Battery and Thermal Considerations
Running AI inference is compute-intensive. Here's what to keep in mind:
| Concern | Reality | Mitigation |
|---|---|---|
| Battery drain | ~5-8% per hour of active use | Limit max generation length |
| Heat | Phone gets warm during inference | Add cooldown pauses between long generations |
| Background use | OS may kill the process | Keep model loaded only when needed |
| Storage | 2-5 GB per model | Offer model download as optional |
// Good practice: release model when not in use
override fun onPause() {
super.onPause()
session?.close()
}
override fun onResume() {
super.onResume()
if (session == null) initModel()
}Offline: The Killer Feature
The biggest advantage of on-device AI is that it works without internet. Think about the use cases:
- Travel: AI assistant works on airplane mode
- Privacy-sensitive tasks: Medical questions, personal journaling, private coding — nothing leaves your device
- Poor connectivity: Rural areas, subway, developing regions
- Speed: No network latency — responses start immediately
- Cost: No API fees after the initial model download
This is something cloud APIs fundamentally cannot offer.

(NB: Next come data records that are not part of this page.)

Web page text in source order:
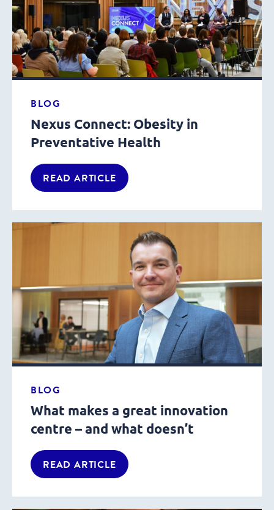
BLOG
Nexus Connect: Obesity in
Preventative Health
READ ARTICLE
BLOG
What makes a great innovation
centre – and what doesn’t
READ ARTICLE
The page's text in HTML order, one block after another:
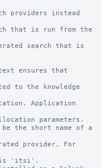
ensures that
the short name of a
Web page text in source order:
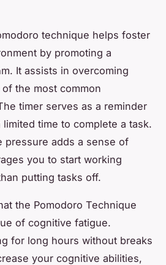
technique helps foster
by promoting a
It assists in overcoming
the most common
timer serves as a reminder
time to complete a task.
pressure adds a sense of
you to start working
putting tasks off.
the Pomodoro Technique
of cognitive fatigue.
for long hours without breaks
your cognitive abilities,
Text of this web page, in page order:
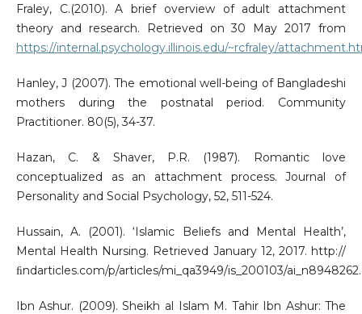
Fraley, C.(2010). A brief overview of adult attachment
theory and research. Retrieved on 30 May 2017 from
https://internal.psychology.illinois.edu/~rcfraley/
Hanley, J (2007). The emotional well-being of Bangladeshi
mothers during the postnatal period. Community
Practitioner. 80(5), 34-37.
Hazan, C. & Shaver, P.R. (1987). Romantic love
conceptualized as an attachment process. Journal of
Personality and Social Psychology, 52, 511-524.
Hussain, A. (2001). ‘Islamic Beliefs and Mental Health’,
Mental Health Nursing. Retrieved January 12, 2017. http://
ﬁndarticles.com/p/articles/mi_qa3949/is_200103/ai_n8948262.
Ibn Ashur. (2009). Sheikh al Islam M. Tahir Ibn Ashur: The
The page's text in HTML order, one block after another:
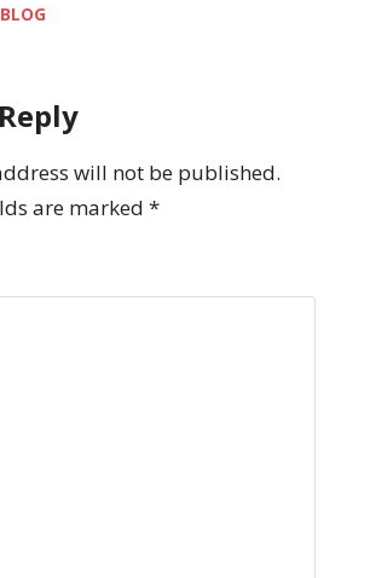
BLOG
will not be published.
are marked *
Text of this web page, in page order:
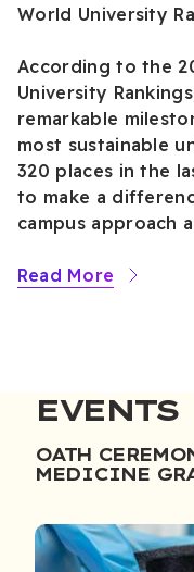
World University
According to the
University
remarkable
most sustainable
320 places in the
to make a
campus approach
Read More
EVENTS
OATH
MEDICINE
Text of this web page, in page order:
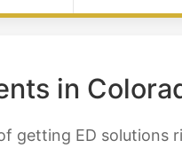
in
getting ED solutions
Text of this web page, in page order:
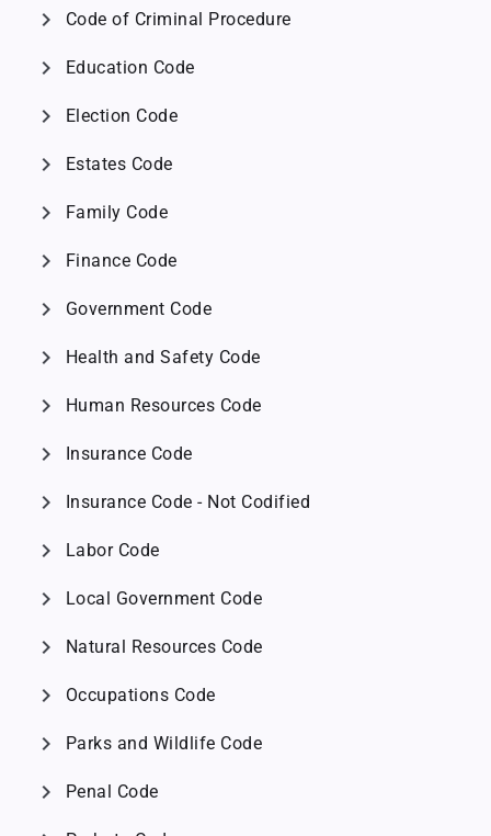
chevron_right Code of Criminal Procedure
chevron_right Education Code
chevron_right Election Code
chevron_right Estates Code
chevron_right Family Code
chevron_right Finance Code
chevron_right Government Code
chevron_right Health and Safety Code
chevron_right Human Resources Code
chevron_right Insurance Code
chevron_right Insurance Code - Not Codified
chevron_right Labor Code
chevron_right Local Government Code
chevron_right Natural Resources Code
chevron_right Occupations Code
chevron_right Parks and Wildlife Code
chevron_right Penal Code
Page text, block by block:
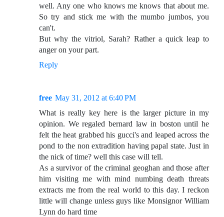
well. Any one who knows me knows that about me.
So try and stick me with the mumbo jumbos, you
can't.
But why the vitriol, Sarah? Rather a quick leap to
anger on your part.
Reply
free May 31, 2012 at 6:40 PM
What is really key here is the larger picture in my
opinion. We regaled bernard law in boston until he
felt the heat grabbed his gucci's and leaped across the
pond to the non extradition having papal state. Just in
the nick of time? well this case will tell.
As a survivor of the criminal geoghan and those after
him visiting me with mind numbing death threats
extracts me from the real world to this day. I reckon
little will change unless guys like Monsignor William
Lynn do hard time
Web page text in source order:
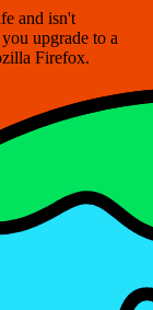
and isn't
upgrade to a
Firefox.
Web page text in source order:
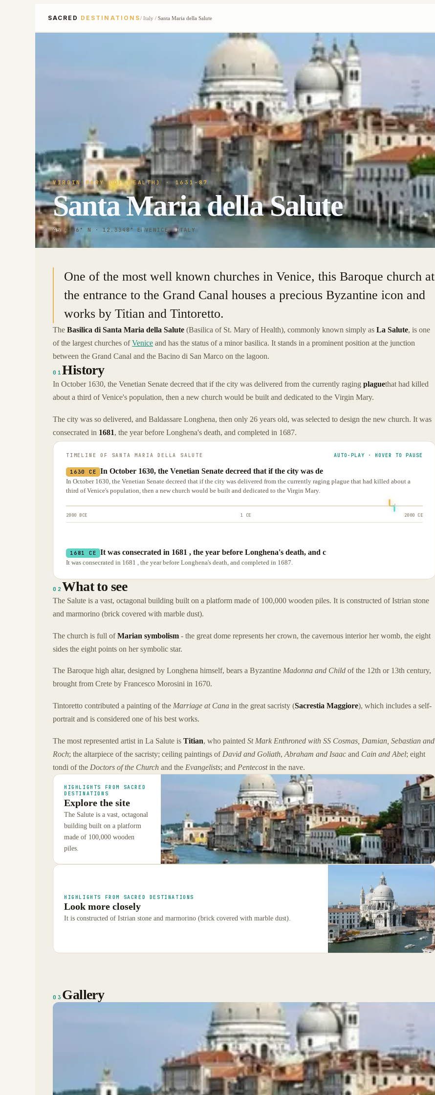
SACRED DESTINATIONS/ Italy/ Santa Maria della Salute
VIRGIN MARY (OF HEALTH) · 1631-87
Santa Maria della Salute
45.4306° N · 12.3348° E |VENICE, ITALY
One of the most well known churches in Venice, this Baroque church at
the entrance to the Grand Canal houses a precious Byzantine icon and
works by Titian and Tintoretto.
The Basilica di Santa Maria della Salute (Basilica of St. Mary of Health), commonly known simply as La Salute, is one
of the largest churches ofVenice and has the status of a minor basilica. It stands in a prominent position at the junction
between the Grand Canal and the Bacino di San Marco on the lagoon.
01History
In October 1630, the Venetian Senate decreed that if the city was delivered from the currently raging plaguethat had killed
about a third of Venice's population, then a new church would be built and dedicated to the Virgin Mary.
The city was so delivered, and Baldassare Longhena, then only 26 years old, was selected to design the new church. It was
consecrated in 1681, the year before Longhena's death, and completed in 1687.
TIMELINE OF SANTA MARIA DELLA SALUTE AUTO-PLAY · HOVER TO PAUSE
1630 CE In October 1630, the Venetian Senate decreed that if the city was de
In October 1630, the Venetian Senate decreed that if the city was delivered from the currently raging plague that had killed about a
third of Venice's population, then a new church would be built and dedicated to the Virgin Mary.
2000 BCE 1 CE 2000 CE
1681 CE It was consecrated in 1681 , the year before Longhena's death, and c
It was consecrated in 1681 , the year before Longhena's death, and completed in 1687.
02 What to see
The Salute is a vast, octagonal building built on a platform made of 100,000 wooden piles. It is constructed of Istrian stone
and marmorino (brick covered with marble dust).
The church is full ofMarian symbolism - the great dome represents her crown, the cavernous interior her womb, the eight
sides the eight points on her symbolic star.
The Baroque high altar, designed by Longhena himself, bears a Byzantine Madonna and Child of the 12th or 13th century,
brought from Crete by Francesco Morosini in 1670.
Tintoretto contributed a painting of the Marriage at Cana in the great sacristy (Sacrestia Maggiore), which includes a self-
portrait and is considered one of his best works.
The most represented artist in La Salute is Titian, who painted St Mark Enthroned with SS Cosmas, Damian, Sebastian and
Roch; the altarpiece of the sacristy; ceiling paintings of David and Goliath, Abraham and Isaac and Cain and Abel; eight
tondi of the Doctors of the Church and the Evangelists; and Pentecostin the nave.
HIGHLIGHTS FROM SACRED
DESTINATIONS
Explore the site
The Salute is a vast, octagonal
building built on a platform
made of 100,000 wooden
piles.
HIGHLIGHTS FROM SACRED DESTINATIONS
Look more closely
It is constructed of Istrian stone and marmorino (brick covered with marble dust).
03 Gallery

When you run Gemma 4 on your phone, your data stays on your phone. Period.
Mobile vs Cloud API
| Factor | On-Device (Gemma 4 E2B) | Cloud API (Gemini) |
|---|---|---|
| Speed | ~15 tok/s | ~50-100 tok/s |
| Quality | Good (2B model) | Excellent (large model) |
| Privacy | Complete | Data sent to server |
| Offline | Yes | No |
| Cost | Free after download | Per-token pricing |
| Battery impact | High | Minimal |
| Setup | Model download required | API key only |
The ideal approach is hybrid: use on-device Gemma 4 for privacy-sensitive and offline tasks, and fall back to a cloud API when you need higher quality or when the phone is connected.
Next Steps
- Want to run Gemma 4 on iPhone specifically? Check our detailed iPhone Guide for Apple-specific optimizations
- Not sure which model to pick? Read Which Gemma 4 Model? to understand the full lineup
- Curious about hardware requirements for desktop? See the Hardware Guide for desktop and laptop recommendations
Mobile AI is still early, but it's real and it works today. Start with the E2B model, test it on your phone, and build from there. The fact that a capable AI runs entirely on a phone you carry in your pocket — with no internet, no API keys, no monthly bills — is kind of amazing.